ML Engineer - Full-Time

Role: Machine Learning Engineer (Rust / Python / Voice AI)

Location: Paris

Job type: Full-time

Work setup: 2-3 days remote per week

Start: ASAP

Job offer

About pyannoteAI

pyannoteAI is pioneering Speaker Intelligence AI, transforming how AI processes and understands spoken language. Our speaker diarization technology distinguishes speakers with unmatched precision, regardless of the spoken language, making AI understand not just what is said, but who said it and when.

Founded by voice AI experts with 10+ years in the industry (ex-CNRS research scientists), we've built the 9th most downloaded open-source model on HuggingFace with 52 million monthly downloads and over 140,000 users worldwide. After raising €8M from leading international VCs (Crane Venture Partners, Serena, and angels from HuggingFace and OpenAI), we're now scaling our enterprise platform.

From meeting transcription and call center analytics to video dubbing and voice agents, pyannoteAI powers the next generation of voice-enabled applications across industries that depend on understanding who speaks and when.

Your role

As a Machine Learning Engineer at pyannoteAI, you'll bridge cutting-edge research and production systems, transforming state-of-the-art speaker diarization models into scalable, real-time voice processing infrastructure. Working directly with our research scientists and within the Tech team, you'll write production code in Python and Rust, optimize for low-latency inference, and build the ML infrastructure that powers the leading diarization model in the VoiceAI space.

You'll:

Design, implement and deploy ML models, particularly in the Audio/Voice AI domain (e.g., speaker diarization, speech separation, speech recognition, etc).

Develop products/services in Rust/Python to support model training and inference in both streaming and batch pipelines.

Work with ML frameworks like PyTorch / ONNX

Build and maintain containerized environments (using Docker) for model training/inference, testing, and CI/CD pipelines.

Implement CI/CD workflows (model build/test/deploy), monitor model performance in production, troubleshoot inference/pipeline issues.

Optimize inference performance (latency, throughput, resource usage) especially for voice real-time systems.

Collaborate with researchers, software engineers, DevOps/MLOps teams, product teams to integrate the ML models into production services.

Maintain documentation of model architectures, data pipelines, deployment workflows, tests, and serve as a bridge between research/prototype and production.

Keep up with latest developments in Voice AI, model optimization (e.g., quantization, ONNX runtime, edge/embedded inference) and propose improvements.

What makes this role unique: You'll work at the intersection of groundbreaking AI research and real-world production, collaborating directly with ex-CNRS voice AI pioneers.
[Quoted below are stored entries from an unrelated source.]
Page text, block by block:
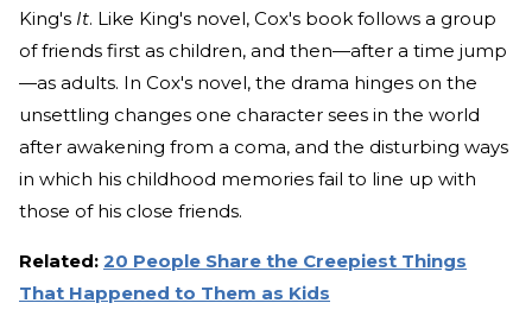
King's It. Like King's novel, Cox's book follows a group
of friends first as children, and then—after a time jump
—as adults. In Cox's novel, the drama hinges on the
unsettling changes one character sees in the world
after awakening from a coma, and the disturbing ways
in which his childhood memories fail to line up with
those of his close friends.
Related: 20 People Share the Creepiest Things
That Happened to Them as Kids

Unlike typical ML roles, you'll leverage both Python for ML workflows and Rust for performance-critical systems—rare exposure to the full stack from training to deployment. With 140K+ developers using our technology, your optimizations will have immediate impact on one of the fastest-growing voice AI platforms globally.

What we’re looking for

Must-haves:

Strong programming skills in Python, especially for ML/deep learning (data preprocessing, model architecture, training, evaluation, inference). (Essential)
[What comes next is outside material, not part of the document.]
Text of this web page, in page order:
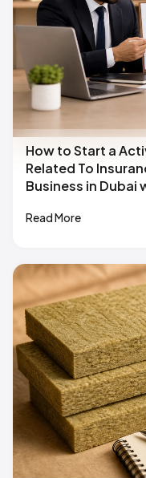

AND/OR strong programming skills in Rust (systems/low-level aspects, safe concurrency, performance, embedding inference engines or services in Rust). (Essential)

Solid experience with a deep‐learning framework such as PyTorch (preferred) — building/training models from scratch, fine‐tuning, evaluation, etc.

Experience converting or deploying models using ONNX (exporting models, optimizations, running inference via ONNX runtime or similar).

Experience building containerized workflows using Docker (creating images, defining Dockerfiles, managing container deployments).

Experience with CI/CD pipelines (building model build/test/deploy workflows, versioning, model deployment automation).

Experience with deploying models to production (inference services, API endpoints, batch pipelines, streaming if applicable), monitoring/model-observability.

Experience in Audio/Voice AI domain: e.g., speaker diarization, speaker embedding, speech recognition (ASR), voice synthesis (TTS), speaker recognition, feature extraction.

Strong software engineering practices: version control (Git), code reviews, automated testing (unit/integration tests for ML pipelines), logging/monitoring, clean architecture.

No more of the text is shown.